2014030619:09    蘋果即時
The Dalai Lama Weighs In On Same Sex Marriage | Dalai Lama Interview | Larry King Now - Ora TV
正在美國訪問的西藏精神領袖達賴喇嘛,日前接受脫口秀名嘴賴瑞金(Larry King)專訪時,被問到對於「同性婚姻」的看法,生性幽默的達賴喇嘛直接就回答「OK,接著解釋,同性婚姻是個人事務(individual business),應該尊重個體所處地區的法律規定,當然不同地方的人有著不同的宗教與傳統,人們應該尊重這些宗教與傳統的限制,如同佛教中對於「不當性行為」有些定義,信徒自該遵從,但是對於非信徒(non-believer)來說,應該由個人自己決定,因為這都只是不同形式的性行為,「只要安全、雙方同意,就OK」。達賴喇嘛進一步談到,只要伴侶間真正認為,同性婚姻「是實際的,能夠為雙方帶來更大的滿足」,在雙方都同意的前提下,當然OK(於慶中/綜合外電報導)

財團法人台灣伴侶權益推動聯盟(以下簡稱「伴侶聯盟」)2013103日公布婚姻平權〈含同性婚姻〉、伴侶制度及家屬制度等3草案,內容涉及我國現行民法相關條文之修正,引來社會廣泛討論。觀乎3草案內容,婚姻平權草案爭取多元性別者之婚姻締結自由;另2草案創設伴侶及家屬制度,使規範強度較婚姻為低之伴侶可自行協商彼此權利義務,及賦予家庭成員更多元之內涵,試圖打破以男女為主體之夫妻制及傳統家庭成員之既有觀念。衝擊之大,值得進一步探討。

伴侶聯盟在3個草案總說明的一開始就強調,聯合國《公民與政治權利國際公約》、《經濟、社會與文化權利國際公約》及本國憲法第7條的規定中,皆存在對於「平等權」之宣示,以此訴求作為修正草案的依據及正當性。

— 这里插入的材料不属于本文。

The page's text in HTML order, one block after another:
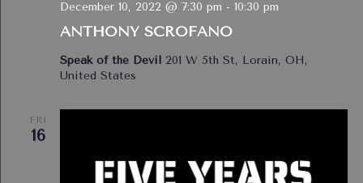
ANTHONY SCROFANO
December 10, 2022 @ 7:30 pm - 10:30 pm
Speak of the Devil 201 W 5th St, Lorain, OH,
United States
FRI
16
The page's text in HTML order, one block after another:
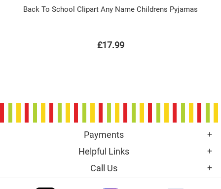
Back To School Clipart Any Name Childrens Pyjamas
£17.99
Payments
Helpful Links
Call Us
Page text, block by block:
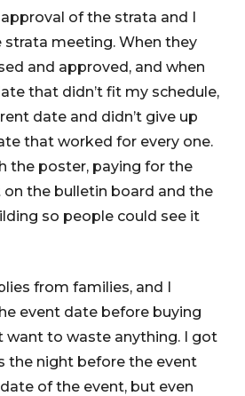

觀此二國際公約及憲法第7條之內容,是以確認及保障人權為規範目的。所謂「人權」(Human Rights),是指作為一個人所應享有的權利;國家及政府之成立與存在的理由即在於保障人權。其中,平等權作為人權之一部分,自應受國家及政府之保障。然而,個人或團體權利之追求及實現,應該以人民(people)為基礎;縱以增進個人或少數人權利為手段,其目的仍應以增進整體人民之福祉為依歸。例如:政府為促進產業升級,允許廠商將研發費用扣抵稅捐。此規定乍看似乎廠商得利、政府蒙受稅收之損失,且政府之損失即為人民之損失;然而實際上,一旦產業升級後,廠商可保有或提昇競爭力,繼而將可保障或造就更多就業機會,其獲利亦可增進政府稅收,而使整體人民得利。如此作為,方可稱該手段與目的之間有所關聯,而具正當性。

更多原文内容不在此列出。